## Convert JSON files to TXT files

Since someone has already preprocessed all the original PDF files for business report, what we got is the human-readable JSON files, which is quite nice. Nevertheless, there are so much useless information inside. Therefore, we decide to extract useful information from JSON file and convert to TXT file, in order to speed up the processing speed.

In [7]:
import os
cwd = os.getcwd()
cwd

'/Users/xiaoqi/Github_Project/feedback'

In [1]:
#import packages
import os
import json

#### 1. Configure file path

Folder Structure:
    - Text_Mining_Lab (root folder)
        - /json_data (original json files)
        - /txt_data (converted txt files)
        - /spacy_corpus (preprocessed files, dumped by pickle library)
        - /executable_notebooks
            - /01-..ipynb
            ...
            - /07-..ipynb
            - /non_german_files.txt
        - /bank_quarterly_report (sample of reports to test LDA model)

Please keep consistent with our folder structure.
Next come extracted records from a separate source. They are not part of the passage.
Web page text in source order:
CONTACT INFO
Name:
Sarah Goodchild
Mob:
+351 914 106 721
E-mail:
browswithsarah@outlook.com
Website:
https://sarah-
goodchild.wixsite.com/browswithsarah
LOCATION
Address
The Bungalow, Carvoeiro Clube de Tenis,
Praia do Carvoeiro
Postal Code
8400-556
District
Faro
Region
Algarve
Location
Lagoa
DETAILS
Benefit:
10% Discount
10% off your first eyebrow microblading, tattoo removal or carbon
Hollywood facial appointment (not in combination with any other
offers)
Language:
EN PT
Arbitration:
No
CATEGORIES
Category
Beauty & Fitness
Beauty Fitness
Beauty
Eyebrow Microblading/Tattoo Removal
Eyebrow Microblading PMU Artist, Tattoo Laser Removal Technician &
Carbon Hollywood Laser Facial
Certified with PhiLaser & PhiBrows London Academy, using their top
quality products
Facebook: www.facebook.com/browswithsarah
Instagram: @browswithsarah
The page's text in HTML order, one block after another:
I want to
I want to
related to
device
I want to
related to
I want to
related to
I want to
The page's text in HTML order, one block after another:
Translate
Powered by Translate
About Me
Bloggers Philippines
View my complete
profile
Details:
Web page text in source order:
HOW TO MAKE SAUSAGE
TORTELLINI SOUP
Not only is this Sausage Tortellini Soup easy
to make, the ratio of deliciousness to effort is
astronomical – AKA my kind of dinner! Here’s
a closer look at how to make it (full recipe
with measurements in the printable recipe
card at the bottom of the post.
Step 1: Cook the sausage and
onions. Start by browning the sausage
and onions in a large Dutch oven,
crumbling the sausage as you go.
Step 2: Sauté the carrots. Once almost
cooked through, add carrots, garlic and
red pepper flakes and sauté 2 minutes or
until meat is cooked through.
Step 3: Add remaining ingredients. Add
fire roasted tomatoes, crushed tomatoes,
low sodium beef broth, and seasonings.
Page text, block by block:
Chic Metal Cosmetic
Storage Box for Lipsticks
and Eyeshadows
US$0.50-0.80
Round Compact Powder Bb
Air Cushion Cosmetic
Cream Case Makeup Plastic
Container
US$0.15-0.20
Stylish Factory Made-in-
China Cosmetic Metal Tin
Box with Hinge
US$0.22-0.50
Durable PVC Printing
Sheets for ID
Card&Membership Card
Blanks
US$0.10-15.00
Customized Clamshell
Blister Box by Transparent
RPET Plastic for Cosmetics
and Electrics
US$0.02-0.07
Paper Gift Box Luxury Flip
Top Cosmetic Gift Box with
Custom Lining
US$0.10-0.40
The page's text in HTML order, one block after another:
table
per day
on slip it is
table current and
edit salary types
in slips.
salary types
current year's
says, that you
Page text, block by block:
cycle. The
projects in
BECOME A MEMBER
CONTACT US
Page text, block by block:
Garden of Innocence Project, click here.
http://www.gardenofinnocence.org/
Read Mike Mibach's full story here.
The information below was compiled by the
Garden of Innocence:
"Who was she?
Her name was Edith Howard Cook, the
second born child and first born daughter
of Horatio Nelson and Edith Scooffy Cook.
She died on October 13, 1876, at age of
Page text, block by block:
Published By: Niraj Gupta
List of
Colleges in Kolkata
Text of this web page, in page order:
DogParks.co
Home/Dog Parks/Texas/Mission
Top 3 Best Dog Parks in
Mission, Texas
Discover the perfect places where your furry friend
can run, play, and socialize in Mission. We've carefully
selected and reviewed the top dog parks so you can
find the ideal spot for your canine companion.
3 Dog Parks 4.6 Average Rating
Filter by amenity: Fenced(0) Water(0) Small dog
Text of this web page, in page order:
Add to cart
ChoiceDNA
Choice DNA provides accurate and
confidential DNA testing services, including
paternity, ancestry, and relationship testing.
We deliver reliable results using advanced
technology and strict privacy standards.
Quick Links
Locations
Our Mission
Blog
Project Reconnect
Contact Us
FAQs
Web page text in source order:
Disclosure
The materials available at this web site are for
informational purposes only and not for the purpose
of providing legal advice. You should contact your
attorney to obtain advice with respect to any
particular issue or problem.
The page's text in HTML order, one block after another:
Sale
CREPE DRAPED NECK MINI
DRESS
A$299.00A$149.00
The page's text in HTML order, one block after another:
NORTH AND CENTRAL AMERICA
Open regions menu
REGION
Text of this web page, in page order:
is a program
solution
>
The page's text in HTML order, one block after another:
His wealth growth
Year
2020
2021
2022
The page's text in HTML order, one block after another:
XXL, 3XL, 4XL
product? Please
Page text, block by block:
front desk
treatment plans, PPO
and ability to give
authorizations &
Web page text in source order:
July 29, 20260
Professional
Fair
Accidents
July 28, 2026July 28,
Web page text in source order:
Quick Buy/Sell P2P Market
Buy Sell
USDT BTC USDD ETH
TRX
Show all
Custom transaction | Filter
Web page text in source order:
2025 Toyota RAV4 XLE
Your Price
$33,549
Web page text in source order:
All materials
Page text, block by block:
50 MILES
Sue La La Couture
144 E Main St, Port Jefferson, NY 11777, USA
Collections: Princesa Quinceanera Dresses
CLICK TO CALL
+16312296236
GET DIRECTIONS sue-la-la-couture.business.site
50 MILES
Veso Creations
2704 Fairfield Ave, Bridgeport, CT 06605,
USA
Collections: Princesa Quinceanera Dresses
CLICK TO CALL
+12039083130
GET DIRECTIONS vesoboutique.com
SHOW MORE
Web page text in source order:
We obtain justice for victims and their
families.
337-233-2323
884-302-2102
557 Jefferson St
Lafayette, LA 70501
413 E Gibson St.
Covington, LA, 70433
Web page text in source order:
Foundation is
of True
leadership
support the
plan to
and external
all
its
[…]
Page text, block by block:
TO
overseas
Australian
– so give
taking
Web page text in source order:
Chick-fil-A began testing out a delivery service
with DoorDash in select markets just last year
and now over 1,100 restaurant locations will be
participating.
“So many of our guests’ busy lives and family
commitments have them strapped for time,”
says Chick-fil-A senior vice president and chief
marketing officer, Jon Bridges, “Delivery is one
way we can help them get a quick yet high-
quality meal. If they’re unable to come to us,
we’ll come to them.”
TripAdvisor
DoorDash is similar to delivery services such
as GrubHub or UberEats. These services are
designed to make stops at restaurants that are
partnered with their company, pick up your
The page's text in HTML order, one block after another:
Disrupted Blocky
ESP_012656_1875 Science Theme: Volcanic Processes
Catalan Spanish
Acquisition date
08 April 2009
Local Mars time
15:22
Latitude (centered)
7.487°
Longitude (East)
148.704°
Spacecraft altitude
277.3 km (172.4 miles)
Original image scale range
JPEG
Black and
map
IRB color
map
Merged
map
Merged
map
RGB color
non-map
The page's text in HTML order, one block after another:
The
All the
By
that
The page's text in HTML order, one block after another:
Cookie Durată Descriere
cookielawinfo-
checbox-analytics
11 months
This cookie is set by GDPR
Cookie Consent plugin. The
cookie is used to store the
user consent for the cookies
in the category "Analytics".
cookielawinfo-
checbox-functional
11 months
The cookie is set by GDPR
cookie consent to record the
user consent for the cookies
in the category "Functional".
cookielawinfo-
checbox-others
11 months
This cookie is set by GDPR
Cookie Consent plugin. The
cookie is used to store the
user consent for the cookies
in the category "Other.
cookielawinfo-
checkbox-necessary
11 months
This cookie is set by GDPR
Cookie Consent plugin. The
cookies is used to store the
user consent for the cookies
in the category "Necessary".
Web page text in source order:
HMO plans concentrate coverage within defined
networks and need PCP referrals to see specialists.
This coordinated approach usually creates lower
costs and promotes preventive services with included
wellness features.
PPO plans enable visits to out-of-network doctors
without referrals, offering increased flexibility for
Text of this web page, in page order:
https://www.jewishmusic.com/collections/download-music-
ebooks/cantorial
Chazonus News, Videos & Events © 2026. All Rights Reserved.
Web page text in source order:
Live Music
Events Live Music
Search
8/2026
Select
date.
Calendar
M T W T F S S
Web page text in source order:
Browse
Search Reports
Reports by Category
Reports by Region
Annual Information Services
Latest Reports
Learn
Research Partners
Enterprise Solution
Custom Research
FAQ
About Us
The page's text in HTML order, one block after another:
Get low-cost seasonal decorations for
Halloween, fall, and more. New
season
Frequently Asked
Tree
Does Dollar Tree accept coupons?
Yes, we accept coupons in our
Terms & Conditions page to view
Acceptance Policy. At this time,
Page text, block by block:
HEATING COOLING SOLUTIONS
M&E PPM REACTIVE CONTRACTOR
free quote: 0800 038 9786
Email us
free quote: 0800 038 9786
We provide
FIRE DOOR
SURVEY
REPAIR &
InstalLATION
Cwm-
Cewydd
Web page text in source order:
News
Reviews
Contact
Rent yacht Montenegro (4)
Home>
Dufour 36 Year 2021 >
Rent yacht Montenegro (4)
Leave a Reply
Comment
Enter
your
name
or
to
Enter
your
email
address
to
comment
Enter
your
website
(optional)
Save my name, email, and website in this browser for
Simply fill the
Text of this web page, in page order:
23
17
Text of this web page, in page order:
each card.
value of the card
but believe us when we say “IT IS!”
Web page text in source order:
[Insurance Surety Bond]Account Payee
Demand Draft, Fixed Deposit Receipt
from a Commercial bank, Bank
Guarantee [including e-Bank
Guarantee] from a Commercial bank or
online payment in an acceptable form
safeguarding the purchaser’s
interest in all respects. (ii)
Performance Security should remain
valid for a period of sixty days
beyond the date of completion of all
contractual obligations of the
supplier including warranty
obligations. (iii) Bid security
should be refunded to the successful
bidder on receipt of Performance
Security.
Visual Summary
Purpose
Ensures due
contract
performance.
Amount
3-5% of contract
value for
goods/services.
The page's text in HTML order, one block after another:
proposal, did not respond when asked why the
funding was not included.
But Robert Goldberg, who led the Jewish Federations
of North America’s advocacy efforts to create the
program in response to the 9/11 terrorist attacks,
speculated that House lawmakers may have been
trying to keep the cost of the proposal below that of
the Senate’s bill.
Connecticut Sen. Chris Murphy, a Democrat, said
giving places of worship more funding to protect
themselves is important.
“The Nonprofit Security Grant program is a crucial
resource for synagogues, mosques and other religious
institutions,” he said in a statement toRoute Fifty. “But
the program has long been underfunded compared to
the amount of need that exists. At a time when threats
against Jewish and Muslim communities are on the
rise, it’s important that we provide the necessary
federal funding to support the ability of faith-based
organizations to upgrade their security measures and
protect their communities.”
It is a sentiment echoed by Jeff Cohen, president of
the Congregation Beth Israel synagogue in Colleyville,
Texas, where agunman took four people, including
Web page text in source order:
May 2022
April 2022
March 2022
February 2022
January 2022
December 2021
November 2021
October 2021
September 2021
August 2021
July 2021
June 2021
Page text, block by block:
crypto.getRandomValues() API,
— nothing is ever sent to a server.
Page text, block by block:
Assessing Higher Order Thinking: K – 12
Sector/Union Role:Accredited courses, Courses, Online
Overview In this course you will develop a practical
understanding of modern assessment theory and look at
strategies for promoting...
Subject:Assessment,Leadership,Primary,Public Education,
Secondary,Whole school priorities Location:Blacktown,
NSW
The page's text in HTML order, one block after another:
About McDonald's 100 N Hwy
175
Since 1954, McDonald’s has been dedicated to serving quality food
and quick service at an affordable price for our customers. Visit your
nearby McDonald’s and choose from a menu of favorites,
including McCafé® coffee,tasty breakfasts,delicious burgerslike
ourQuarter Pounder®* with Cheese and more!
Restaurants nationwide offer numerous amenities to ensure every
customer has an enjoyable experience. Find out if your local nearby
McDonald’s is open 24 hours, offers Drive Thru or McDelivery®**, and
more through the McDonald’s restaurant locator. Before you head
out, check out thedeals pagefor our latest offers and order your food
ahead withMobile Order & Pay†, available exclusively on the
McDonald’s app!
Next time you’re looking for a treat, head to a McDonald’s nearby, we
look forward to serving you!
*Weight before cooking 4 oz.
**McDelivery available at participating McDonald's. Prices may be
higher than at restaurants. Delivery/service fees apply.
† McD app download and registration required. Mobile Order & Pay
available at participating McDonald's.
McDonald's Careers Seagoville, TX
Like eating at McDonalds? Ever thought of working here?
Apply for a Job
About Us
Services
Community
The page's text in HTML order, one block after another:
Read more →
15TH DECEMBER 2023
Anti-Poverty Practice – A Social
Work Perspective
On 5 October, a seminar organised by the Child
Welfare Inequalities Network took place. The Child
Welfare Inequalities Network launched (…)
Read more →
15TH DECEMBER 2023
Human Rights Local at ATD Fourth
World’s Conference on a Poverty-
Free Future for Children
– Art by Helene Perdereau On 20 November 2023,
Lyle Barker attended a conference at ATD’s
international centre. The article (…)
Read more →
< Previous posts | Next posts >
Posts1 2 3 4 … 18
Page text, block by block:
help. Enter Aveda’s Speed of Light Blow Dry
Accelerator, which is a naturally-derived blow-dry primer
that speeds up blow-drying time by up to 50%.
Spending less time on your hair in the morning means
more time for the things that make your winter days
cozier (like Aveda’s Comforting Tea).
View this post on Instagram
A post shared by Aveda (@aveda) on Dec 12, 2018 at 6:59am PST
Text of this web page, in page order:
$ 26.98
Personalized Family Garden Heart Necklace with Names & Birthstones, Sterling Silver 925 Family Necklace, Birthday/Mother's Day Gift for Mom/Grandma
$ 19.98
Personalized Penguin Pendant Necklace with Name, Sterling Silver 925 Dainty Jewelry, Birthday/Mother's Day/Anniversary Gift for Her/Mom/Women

To begin with, make sure you have the **json_data** folder which contains all JSON files for business reports and  **executable_notebooks** folder which hold your executable jupyter notebooks. **To minimize effort to modify file path, Try to use relative path**

**non_german_files.txt** : a list of file names whose business reports written in English, should be removed to avoid confusion. 

Please copy the **non_german_files.txt** from */home/bit/ma0/LabShare/data/non_german_files.txt* to the *executable_notebooks* folder

<font color="blue"/>

### dsp:
  * &#x1f642;  Nice that you documented the folder structure that you expect to precisely.
  * It could be a bit more flexibel. I didn't try it this time.

In [2]:
#please modify the path

#absolute path
ABSOLUTE_SOURCE_PATH = '/home/bit/ma0/LabShare/data/chui_ma/json_data/'
ABSOLUTE_TARGET_PATH = '/home/bit/ma0/LabShare/data/chui_ma/txt_data/' 

#relative path
RELATIVE_SOURCE_PATH = '../json_data/'
RELATIVE_TARGET_PATH = '../txt_data/'

#### 2. Extract paragraphs from JSON files and write into TXT file

From json files, only extract useful *content* whose type is *paragraph*. Meanwhile, set several variables to monitor the file conversion.
- successful_files: list, save all files that have been successfully read or extract infomation
- failure_files: list, save all files that fail to be read or extract infomation
- progress: int, keep track the number of files that have been processed

In [None]:
%%time
#keep track on the success/failure of files
successful_files = []
failure_files = []

#monitor the file process
progress = 0
progress_count = 0

if not os.path.exists(RELATIVE_TARGET_PATH):
    #create target folder to save processed text
    os.makedirs(RELATIVE_TARGET_PATH)
    
for root, dirs, files in os.walk(RELATIVE_SOURCE_PATH):
    file_count = len(files)
    for f in files:
        progress += 1
        progress_count += 1
        try:
            filename = RELATIVE_TARGET_PATH + f.split('.json')[0]
            with open(root+'/'+f, 'r') as freader, open(filename, 'w') as fwriter:
                #only extract 'content' from json file
                for line in freader:
                    try:
                        obj = json.loads(line)
                        if obj['type'] == 'paragraph':
                            fwriter.write(obj['content'])
                    except:
                        #skip JSON decode error
                        continue
            successful_files.append(filename)
        except:
            failure_files.append(filename)
        if progress_count % 200 == 0:
            print('{:6.2%} of the total files has been processed'.format(progress/file_count), end='\r')
        if progress_count == file_count:
            print('all files has been processed')
        

<font color="blue"/>

### dsp:
  * &#x1f642; It is nice to get feedback during long running computations.
  * Two minor tips:
    * You may use '\r' to update the same line again and again.
    * Percentage computation is available as format specification. Thus your line could read:
```python
print('{:6.2%} of the total files has been processed'.format(progress/file_count), end='\r')
```
  * Limiting the time spent on output and the amount of is, is often essential. I assume the reading here takes up enough time so that you could as well update the output for each file. (But I might be wrong.)
  * The nesting level in this cell is a bit high. You might consider extracting parts into a separate function. E.g the "only extract 'content' from json file" part. But, it is up to your judgment.

In [4]:
#quick check on file success/failure
print('{} files succesfully processed. {} files failed.'.format(len(successful_files), len(failure_files)))


4443 files succesfully processed. 0 files failed.


<font color="blue"/>

### dsp:
  * The leading '\n' should be unnecessary here.
  * &#x1f642; Seprating the conversion step from the other steps is very reasonable for me!!! Everything that follows now can work on any textfile containing paragraphs as lines. Minor remarks:
    * Some other groups make use of further information that is in the JSON file.
    * You might want to extract the configuration information into a separate file, so that all notebooks that do not need to know of the JSON files do not need to know of this conversion Notebook as well.